An unfair preference by a debtor is subject to statutory challenge. The challenge may be by a creditor who is a creditor by virtue of a debt incurred on or before the date of insolvency, the granting of the protected trust deed, or the debtor’s death. There may also be a challenge by the trustee, the trustee acting under a protected trust deed, or a judicial factor. The transaction must have had the effect of creating a preference in favour of a creditor to the prejudice of the general body of creditors, being a preference created not earlier than: 6 months before the insolvency, the granting by the debtor of a trust deed which has become a protected trust deed, or the debtor’s death where within 12 months after death the estate has been made insolvent or a judicial factor has been appointed. However a transaction shall not be challengeable where it was in the ordinary course of trade or business, a payment in cash for a debt which when it was paid had become payable (unless the transaction was collusive with the purpose of prejudicing the general body of creditors), a transaction whereby the parties undertook reciprocal obligations (whether the performance by the parties of their respective obligations occurs at the same time or at different times) unless the transaction was collusive, or the granting of a mandate by a debtor authorising an arrestee to pay over the arrested funds or part thereof to the arrester where there has been a decree for payment or a warrant for summary diligence and the decree or warrant has been preceded by an arrestment on the dependence of the action or followed by an arrestment in execution. On a challenge being brought, the court, if satisfied, shall grant decree of reduction or for such restoration of property to the debtor’s estate or other redress as may be appropriate, provided that this shall be without prejudice to any right acquired in good faith and for value from or through the creditor in whose favour the preference was created.

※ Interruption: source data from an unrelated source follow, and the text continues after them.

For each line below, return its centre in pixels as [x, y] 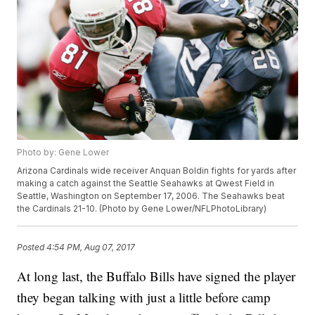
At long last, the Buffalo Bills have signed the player [156, 276]
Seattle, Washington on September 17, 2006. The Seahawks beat [151, 196]
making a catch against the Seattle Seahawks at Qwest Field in [146, 184]
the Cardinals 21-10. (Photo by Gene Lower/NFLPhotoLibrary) [142, 209]
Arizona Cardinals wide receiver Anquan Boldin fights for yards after [157, 171]
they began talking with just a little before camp [144, 297]
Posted [32, 247]
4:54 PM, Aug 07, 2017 [91, 247]
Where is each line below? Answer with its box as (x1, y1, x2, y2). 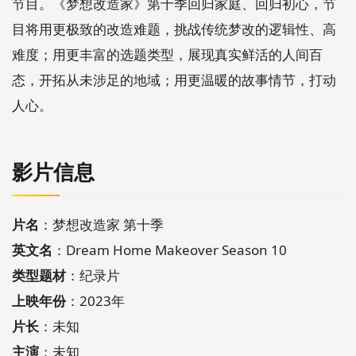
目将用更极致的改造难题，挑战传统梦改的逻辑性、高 (12, 19, 336, 38)
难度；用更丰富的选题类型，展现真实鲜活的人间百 (12, 44, 323, 64)
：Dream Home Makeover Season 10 (52, 241, 287, 260)
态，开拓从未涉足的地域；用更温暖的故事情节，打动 (12, 70, 336, 89)
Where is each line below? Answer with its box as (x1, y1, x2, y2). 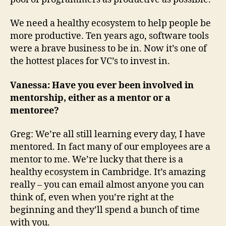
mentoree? (10, 104, 59, 117)
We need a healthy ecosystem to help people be (10, 18, 211, 30)
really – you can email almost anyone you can (10, 179, 204, 191)
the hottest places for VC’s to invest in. (10, 55, 172, 68)
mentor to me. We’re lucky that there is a (10, 154, 183, 166)
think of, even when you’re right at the (10, 192, 174, 204)
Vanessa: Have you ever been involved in (10, 79, 194, 91)
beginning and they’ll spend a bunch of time (10, 204, 200, 216)
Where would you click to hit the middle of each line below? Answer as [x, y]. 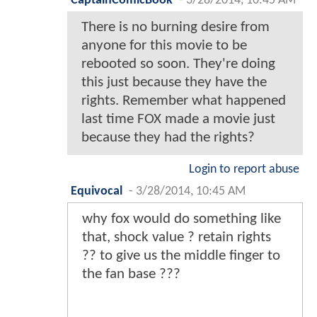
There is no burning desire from [175, 27]
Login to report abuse [244, 169]
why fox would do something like [181, 219]
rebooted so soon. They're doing [178, 64]
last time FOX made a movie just [178, 119]
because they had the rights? [168, 137]
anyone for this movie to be [164, 45]
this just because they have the [174, 82]
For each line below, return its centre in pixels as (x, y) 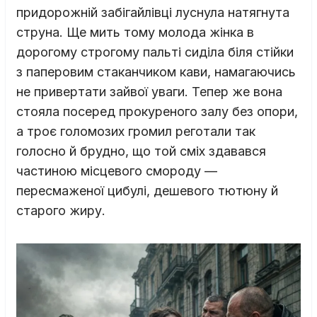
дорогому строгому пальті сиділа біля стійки (155, 52)
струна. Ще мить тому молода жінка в (135, 32)
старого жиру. (61, 210)
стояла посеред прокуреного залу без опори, (157, 111)
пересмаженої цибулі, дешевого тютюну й (147, 190)
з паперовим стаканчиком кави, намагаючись (156, 71)
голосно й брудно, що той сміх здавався (141, 151)
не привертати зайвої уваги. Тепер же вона (149, 91)
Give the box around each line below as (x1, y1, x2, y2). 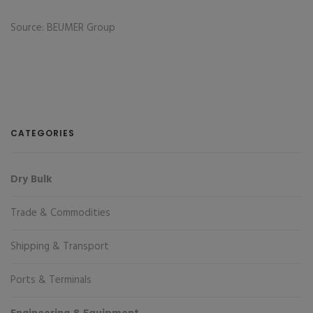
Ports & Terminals (10, 272, 92, 289)
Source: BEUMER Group (10, 20, 118, 36)
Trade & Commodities (10, 205, 110, 221)
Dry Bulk (10, 171, 52, 188)
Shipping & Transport (10, 238, 109, 255)
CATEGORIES (10, 127, 75, 139)
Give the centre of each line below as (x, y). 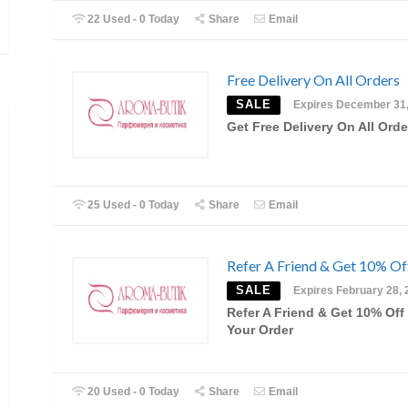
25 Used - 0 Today (133, 205)
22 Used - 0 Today (133, 19)
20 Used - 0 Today (133, 391)
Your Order (260, 331)
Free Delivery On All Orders (313, 79)
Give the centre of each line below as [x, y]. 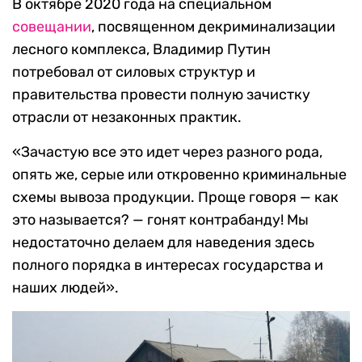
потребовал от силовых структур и [134, 72]
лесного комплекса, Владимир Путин [141, 50]
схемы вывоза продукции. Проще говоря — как [175, 198]
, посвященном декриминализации [213, 27]
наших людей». [65, 288]
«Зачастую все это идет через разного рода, [167, 152]
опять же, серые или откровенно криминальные [179, 175]
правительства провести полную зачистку [161, 95]
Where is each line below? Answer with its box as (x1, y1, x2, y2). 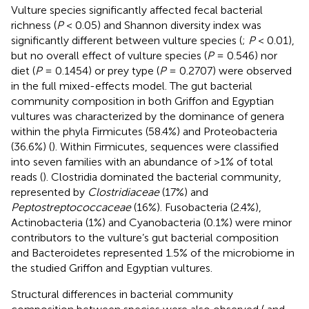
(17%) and (159, 185, 208, 199)
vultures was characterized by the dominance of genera (11, 109, 284, 123)
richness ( (11, 18, 57, 32)
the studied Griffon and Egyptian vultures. (11, 261, 212, 275)
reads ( (11, 170, 43, 183)
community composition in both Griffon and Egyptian (11, 94, 274, 108)
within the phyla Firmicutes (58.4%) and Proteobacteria (11, 124, 277, 138)
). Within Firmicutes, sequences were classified (52, 139, 279, 153)
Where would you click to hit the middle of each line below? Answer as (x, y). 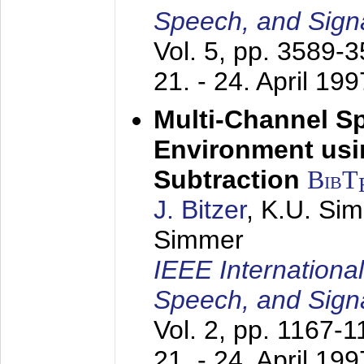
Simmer (199, 240)
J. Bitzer (200, 210)
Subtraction (227, 180)
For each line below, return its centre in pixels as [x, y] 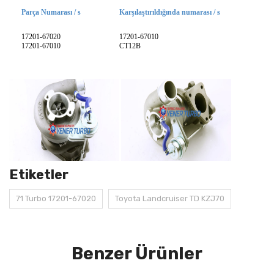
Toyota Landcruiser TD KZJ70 [170, 199]
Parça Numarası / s [51, 13]
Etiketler [39, 175]
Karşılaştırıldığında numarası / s [170, 13]
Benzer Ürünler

In corporate insolvency, if the company has preferred a particular creditor in the approach to formal insolvency, or they had entered a transaction at an undervalue, then an office-holder may pursue the recipient. On application of the office-holder in a liquidation or administration, a court may reverse either type of transaction and order that the recipient restore the position to what it would have been if the transaction had not taken place.

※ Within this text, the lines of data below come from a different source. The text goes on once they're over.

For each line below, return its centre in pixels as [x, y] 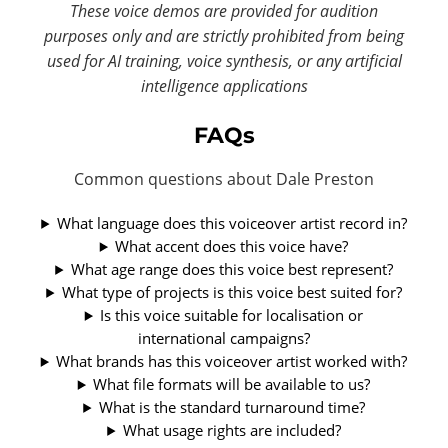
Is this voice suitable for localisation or [232, 314]
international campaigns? [224, 337]
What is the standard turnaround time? [231, 406]
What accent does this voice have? [232, 245]
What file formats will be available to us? [232, 383]
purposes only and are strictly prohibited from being [224, 35]
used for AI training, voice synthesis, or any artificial [224, 60]
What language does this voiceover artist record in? [231, 222]
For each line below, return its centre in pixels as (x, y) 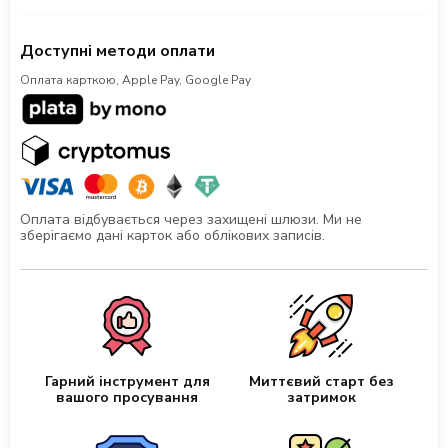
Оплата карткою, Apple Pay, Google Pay (135, 80)
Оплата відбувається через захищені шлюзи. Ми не (191, 220)
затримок (321, 398)
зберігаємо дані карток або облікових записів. (172, 236)
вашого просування (127, 398)
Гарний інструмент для (127, 382)
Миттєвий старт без (321, 382)
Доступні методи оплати (117, 51)
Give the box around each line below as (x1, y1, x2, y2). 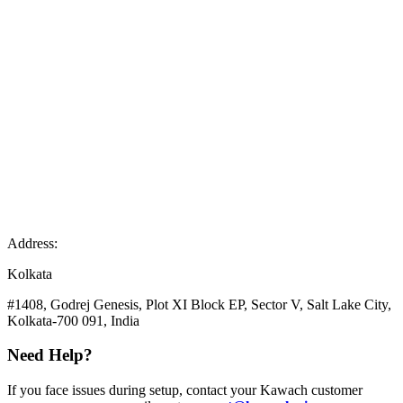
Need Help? (7, 345, 93, 365)
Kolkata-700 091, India (7, 312, 139, 328)
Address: (7, 235, 58, 251)
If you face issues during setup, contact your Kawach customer (7, 382, 363, 399)
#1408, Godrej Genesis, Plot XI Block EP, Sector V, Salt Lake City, (7, 296, 391, 312)
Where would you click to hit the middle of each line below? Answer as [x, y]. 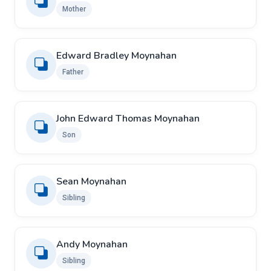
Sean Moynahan [91, 181]
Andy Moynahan [92, 244]
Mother [74, 9]
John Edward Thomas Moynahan [128, 118]
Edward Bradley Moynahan [116, 55]
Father [73, 72]
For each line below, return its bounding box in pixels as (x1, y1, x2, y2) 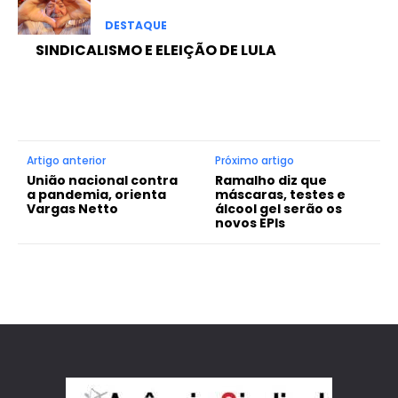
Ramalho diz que (215, 171, 328, 190)
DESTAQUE (104, 18, 167, 34)
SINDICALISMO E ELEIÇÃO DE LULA (36, 40, 276, 61)
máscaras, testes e (215, 186, 346, 204)
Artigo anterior (27, 153, 106, 169)
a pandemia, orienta (27, 186, 166, 204)
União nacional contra (27, 171, 178, 190)
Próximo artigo (215, 153, 295, 169)
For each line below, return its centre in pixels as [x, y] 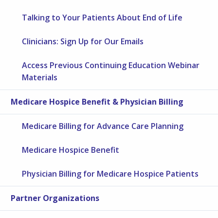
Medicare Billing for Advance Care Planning [103, 126]
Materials [40, 77]
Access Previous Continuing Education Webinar [111, 65]
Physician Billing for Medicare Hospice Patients [110, 173]
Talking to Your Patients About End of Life [102, 17]
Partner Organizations [55, 198]
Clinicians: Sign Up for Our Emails [83, 41]
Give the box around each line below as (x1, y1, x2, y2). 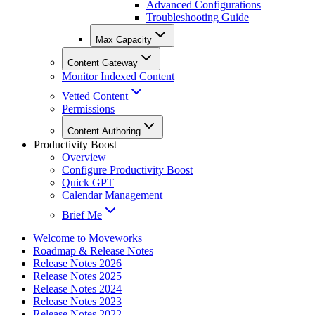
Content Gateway (67, 58, 138, 69)
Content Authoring (67, 126, 141, 137)
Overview (62, 151, 106, 164)
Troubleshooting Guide (146, 11, 249, 24)
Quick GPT (62, 176, 114, 189)
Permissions (62, 103, 115, 115)
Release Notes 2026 (33, 257, 122, 270)
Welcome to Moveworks (33, 232, 142, 245)
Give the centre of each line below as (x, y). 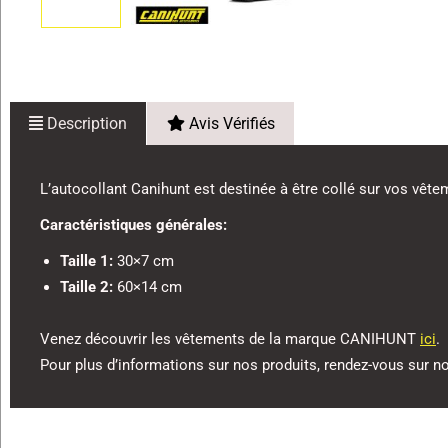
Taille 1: (86, 260)
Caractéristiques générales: (133, 224)
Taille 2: (86, 286)
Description (85, 123)
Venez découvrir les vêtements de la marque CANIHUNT (230, 338)
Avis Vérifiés (229, 123)
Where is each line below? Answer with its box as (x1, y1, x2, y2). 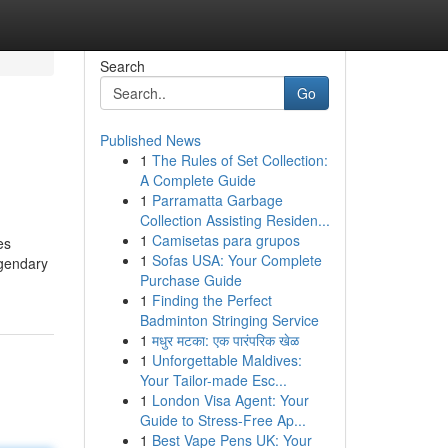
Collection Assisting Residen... (139, 210, 330, 230)
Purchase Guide (139, 270, 242, 290)
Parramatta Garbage (151, 190, 283, 210)
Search (99, 56, 145, 76)
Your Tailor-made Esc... (139, 370, 287, 390)
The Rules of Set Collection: (151, 150, 328, 170)
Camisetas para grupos (151, 230, 300, 250)
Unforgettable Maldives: (151, 350, 302, 370)
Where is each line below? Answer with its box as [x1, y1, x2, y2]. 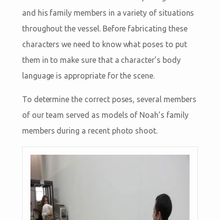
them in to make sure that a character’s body [22, 55, 181, 65]
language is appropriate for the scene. [22, 71, 155, 81]
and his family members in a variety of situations [22, 8, 194, 18]
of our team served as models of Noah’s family [22, 110, 189, 120]
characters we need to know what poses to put [22, 40, 187, 49]
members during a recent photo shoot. [22, 126, 158, 136]
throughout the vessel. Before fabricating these [22, 24, 188, 33]
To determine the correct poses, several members [22, 95, 196, 104]
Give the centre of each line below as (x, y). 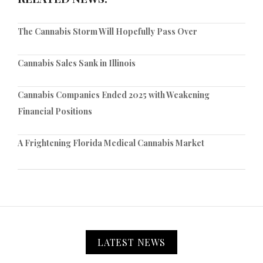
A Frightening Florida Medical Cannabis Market (111, 143)
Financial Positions (55, 112)
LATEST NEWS (131, 242)
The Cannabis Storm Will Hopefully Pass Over (107, 32)
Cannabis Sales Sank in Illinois (77, 63)
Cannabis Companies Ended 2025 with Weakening (114, 95)
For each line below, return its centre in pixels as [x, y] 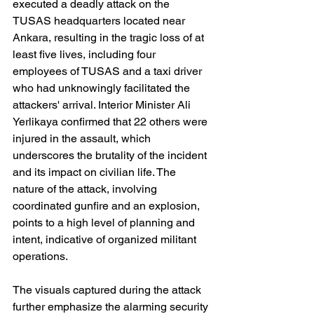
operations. [40, 256]
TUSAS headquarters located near [100, 21]
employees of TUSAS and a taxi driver [109, 71]
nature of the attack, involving [86, 189]
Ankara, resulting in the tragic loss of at [110, 37]
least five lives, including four [86, 54]
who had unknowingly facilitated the [103, 88]
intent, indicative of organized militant [106, 239]
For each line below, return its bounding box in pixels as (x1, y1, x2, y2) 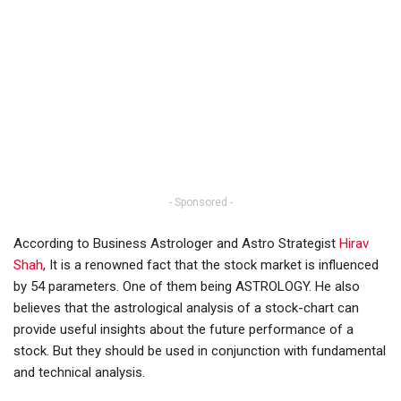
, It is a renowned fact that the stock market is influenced (43, 257, 379, 274)
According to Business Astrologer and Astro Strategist (13, 235, 336, 252)
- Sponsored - (168, 196, 233, 209)
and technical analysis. (13, 364, 145, 381)
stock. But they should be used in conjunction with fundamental (13, 343, 386, 360)
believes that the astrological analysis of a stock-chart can (13, 300, 359, 317)
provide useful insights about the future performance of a (13, 321, 354, 338)
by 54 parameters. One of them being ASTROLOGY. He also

Claims to reverse preference payments must relate to transactions which occurred in the 6 months prior to appointment of the administrator or commencement of the winding-up, or 2 years in the case of a preference payment made to an associate.

Claims to reverse transactions at undervalue must relate to transactions made in the 2 years prior to those events.

An office-holder in administration, liquidation or a voluntary arrangement may apply to the court for an order reversing a transaction which defrauded creditors. Such an application may also be made by a victim of the transaction, with the leave of the court.

In administration and liquidation proceedings the office-holder may also take reparation action against any director of the company involved in trading with knowledge of insolvency which caused further losses to creditors, fraudulent trading, or misfeasance.

In a case where a petition for winding-up is presented to the court, any dispositions of property made after presentation of the petition are void unless the court orders otherwise.